> _Available data_:
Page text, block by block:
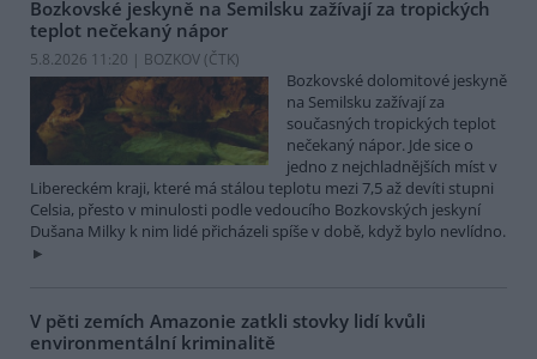
Bozkovské jeskyně na Semilsku zažívají za tropických
teplot nečekaný nápor
5.8.2026 11:20 | BOZKOV (ČTK)
Bozkovské dolomitové jeskyně
na Semilsku zažívají za
současných tropických teplot
nečekaný nápor. Jde sice o
jedno z nejchladnějších míst v
Libereckém kraji, které má stálou teplotu mezi 7,5 až devíti stupni
Celsia, přesto v minulosti podle vedoucího Bozkovských jeskyní
Dušana Milky k nim lidé přicházeli spíše v době, když bylo nevlídno.
V pěti zemích Amazonie zatkli stovky lidí kvůli
environmentální kriminalitě
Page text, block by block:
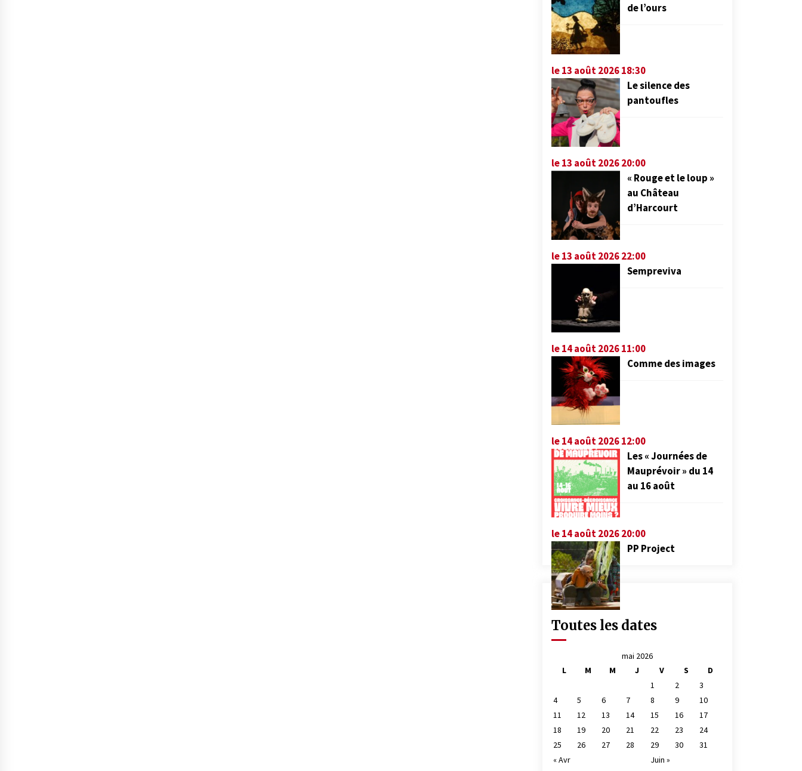
de l’ours
le 13 août 2026 18:30
Le silence des
pantoufles
le 13 août 2026 20:00
« Rouge et le loup »
au Château
d’Harcourt
le 13 août 2026 22:00
Sempreviva
le 14 août 2026 11:00
Comme des images
le 14 août 2026 12:00
Les « Journées de
Mauprévoir » du 14
au 16 août
le 14 août 2026 20:00
PP Project
Toutes les dates
mai 2026
L
M M J V S
D
1
2
3
4
5 6 7 8 9
10
11
12 13 14 15 16
17
18
19 20 21 22 23
24
25
26 27 28 29 30
31
« Avr
Juin »
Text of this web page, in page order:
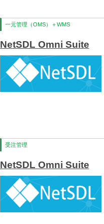
一元管理（OMS）＋WMS
NetSDL Omni Suite
受注管理
NetSDL Omni Suite
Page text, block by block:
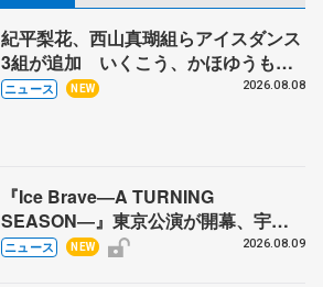
紀平梨花、西山真瑚組らアイスダンス
3組が追加 いくこう、かほゆうも、
木下グループ杯
ニュース NEW 2026.08.08
『Ice Brave―A TURNING
SEASON―』東京公演が開幕、宇野
昌磨の『Ice Brave』にかける思いを
ニュース NEW 2026.08.09
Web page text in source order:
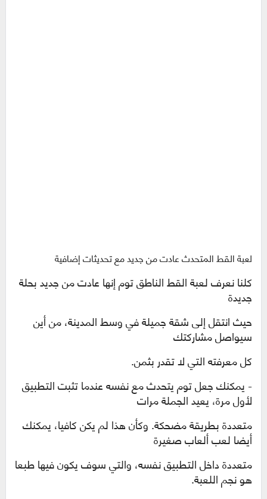
لعبة القط المتحدث عادت من جديد مع تحديثات إضافية
كلنا نعرف لعبة القط الناطق توم إنها عادت من جديد بحلة
جديدة
حيث انتقل إلى شقة جميلة في وسط المدينة، من أين
سيواصل مشاركتك
كل معرفته التي لا تقدر بثمن.
- يمكنك جعل توم يتحدث مع نفسه عندما تثبت التطبيق
لأول مرة، يعيد الجملة مرات
متعددة بطريقة مضحكة. وكأن هذا لم يكن كافيا، يمكنك
أيضا لعب ألعاب صغيرة
متعددة داخل التطبيق نفسه، والتي سوف يكون فيها طبعا
هو نجم اللعبة.
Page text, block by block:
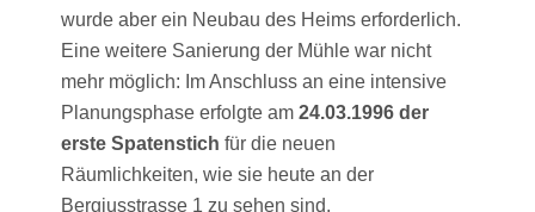
wurde aber ein Neubau des Heims erforderlich.
Eine weitere Sanierung der Mühle war nicht
mehr möglich: Im Anschluss an eine intensive
Planungsphase erfolgte am24.03.1996 der
erste Spatenstich für die neuen
Räumlichkeiten, wie sie heute an der
Bergiusstrasse 1 zu sehen sind.
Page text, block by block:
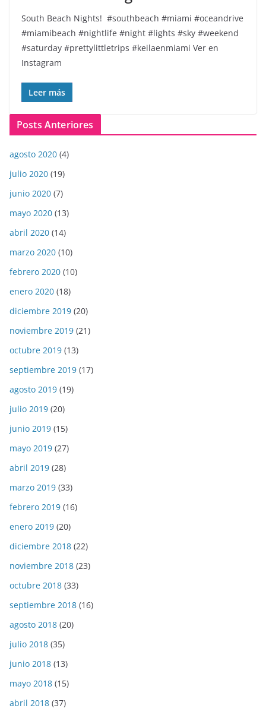
South Beach Nights! ️ #southbeach #miami #oceandrive
#miamibeach #nightlife #night #lights #sky #weekend
#saturday #prettylittletrips #keilaenmiami Ver en
Instagram
Leer más
Posts Anteriores
agosto 2020 (4)
julio 2020 (19)
junio 2020 (7)
mayo 2020 (13)
abril 2020 (14)
marzo 2020 (10)
febrero 2020 (10)
enero 2020 (18)
diciembre 2019 (20)
noviembre 2019 (21)
octubre 2019 (13)
septiembre 2019 (17)
agosto 2019 (19)
julio 2019 (20)
junio 2019 (15)
mayo 2019 (27)
abril 2019 (28)
marzo 2019 (33)
febrero 2019 (16)
enero 2019 (20)
diciembre 2018 (22)
noviembre 2018 (23)
octubre 2018 (33)
septiembre 2018 (16)
agosto 2018 (20)
julio 2018 (35)
junio 2018 (13)
mayo 2018 (15)
abril 2018 (37)
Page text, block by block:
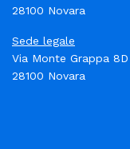
28100 Novara
Sede legale
Via Monte Grappa 8D
28100 Novara
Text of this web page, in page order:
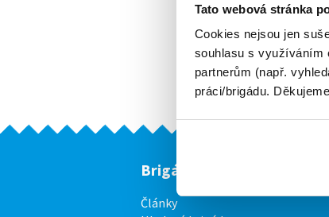
Tato webová stránka
Cookies nejsou jen
souhlasu s využíváním
partnerům (např.
práci/brigádu.
Brigádníci
Články
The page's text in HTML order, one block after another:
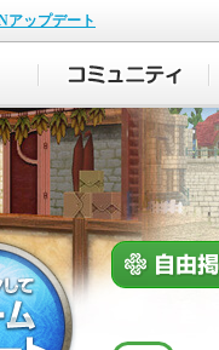
アップデート
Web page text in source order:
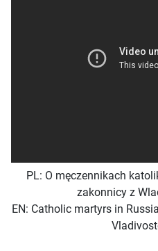
PL: O męczennikach
zakonnicy z
EN: Catholic martyrs in

> _Exercise requirements_: The full set of entries should be transcribed exactly, pictures left aside.

> _Response area_:
Page text, block by block:
Bozkovské jeskyně na Semilsku zažívají za tropických
teplot nečekaný nápor
5.8.2026 11:20 | BOZKOV (ČTK)
Bozkovské dolomitové jeskyně
na Semilsku zažívají za
současných tropických teplot
nečekaný nápor. Jde sice o
jedno z nejchladnějších míst v
Libereckém kraji, které má stálou teplotu mezi 7,5 až devíti stupni
Celsia, přesto v minulosti podle vedoucího Bozkovských jeskyní
Dušana Milky k nim lidé přicházeli spíše v době, když bylo nevlídno.
V pěti zemích Amazonie zatkli stovky lidí kvůli
environmentální kriminalitě
Page text, block by block:
de l’ours
le 13 août 2026 18:30
Le silence des
pantoufles
le 13 août 2026 20:00
« Rouge et le loup »
au Château
d’Harcourt
le 13 août 2026 22:00
Sempreviva
le 14 août 2026 11:00
Comme des images
le 14 août 2026 12:00
Les « Journées de
Mauprévoir » du 14
au 16 août
le 14 août 2026 20:00
PP Project
Toutes les dates
mai 2026
L
M M J V S
D
1
2
3
4
5 6 7 8 9
10
11
12 13 14 15 16
17
18
19 20 21 22 23
24
25
26 27 28 29 30
31
« Avr
Juin »
Text of this web page, in page order:
一元管理（OMS）＋WMS
NetSDL Omni Suite
受注管理
NetSDL Omni Suite
Page text, block by block:
紀平梨花、西山真瑚組らアイスダンス
3組が追加 いくこう、かほゆうも、
木下グループ杯
ニュース NEW 2026.08.08
『Ice Brave―A TURNING
SEASON―』東京公演が開幕、宇野
昌磨の『Ice Brave』にかける思いを
ニュース NEW 2026.08.09
Web page text in source order:
لعبة القط المتحدث عادت من جديد مع تحديثات إضافية
كلنا نعرف لعبة القط الناطق توم إنها عادت من جديد بحلة
جديدة
حيث انتقل إلى شقة جميلة في وسط المدينة، من أين
سيواصل مشاركتك
كل معرفته التي لا تقدر بثمن.
- يمكنك جعل توم يتحدث مع نفسه عندما تثبت التطبيق
لأول مرة، يعيد الجملة مرات
متعددة بطريقة مضحكة. وكأن هذا لم يكن كافيا، يمكنك
أيضا لعب ألعاب صغيرة
متعددة داخل التطبيق نفسه، والتي سوف يكون فيها طبعا
هو نجم اللعبة.
Page text, block by block:
wurde aber ein Neubau des Heims erforderlich.
Eine weitere Sanierung der Mühle war nicht
mehr möglich: Im Anschluss an eine intensive
Planungsphase erfolgte am24.03.1996 der
erste Spatenstich für die neuen
Räumlichkeiten, wie sie heute an der
Bergiusstrasse 1 zu sehen sind.
Page text, block by block:
South Beach Nights! ️ #southbeach #miami #oceandrive
#miamibeach #nightlife #night #lights #sky #weekend
#saturday #prettylittletrips #keilaenmiami Ver en
Instagram
Leer más
Posts Anteriores
agosto 2020 (4)
julio 2020 (19)
junio 2020 (7)
mayo 2020 (13)
abril 2020 (14)
marzo 2020 (10)
febrero 2020 (10)
enero 2020 (18)
diciembre 2019 (20)
noviembre 2019 (21)
octubre 2019 (13)
septiembre 2019 (17)
agosto 2019 (19)
julio 2019 (20)
junio 2019 (15)
mayo 2019 (27)
abril 2019 (28)
marzo 2019 (33)
febrero 2019 (16)
enero 2019 (20)
diciembre 2018 (22)
noviembre 2018 (23)
octubre 2018 (33)
septiembre 2018 (16)
agosto 2018 (20)
julio 2018 (35)
junio 2018 (13)
mayo 2018 (15)
abril 2018 (37)
Page text, block by block:
28100 Novara
Sede legale
Via Monte Grappa 8D
28100 Novara
Text of this web page, in page order:
Tato webová stránka
Cookies nejsou jen
souhlasu s využíváním
partnerům (např.
práci/brigádu.
Brigádníci
Články
The page's text in HTML order, one block after another:
アップデート
Web page text in source order:
PL: O męczennikach
zakonnicy z
EN: Catholic martyrs in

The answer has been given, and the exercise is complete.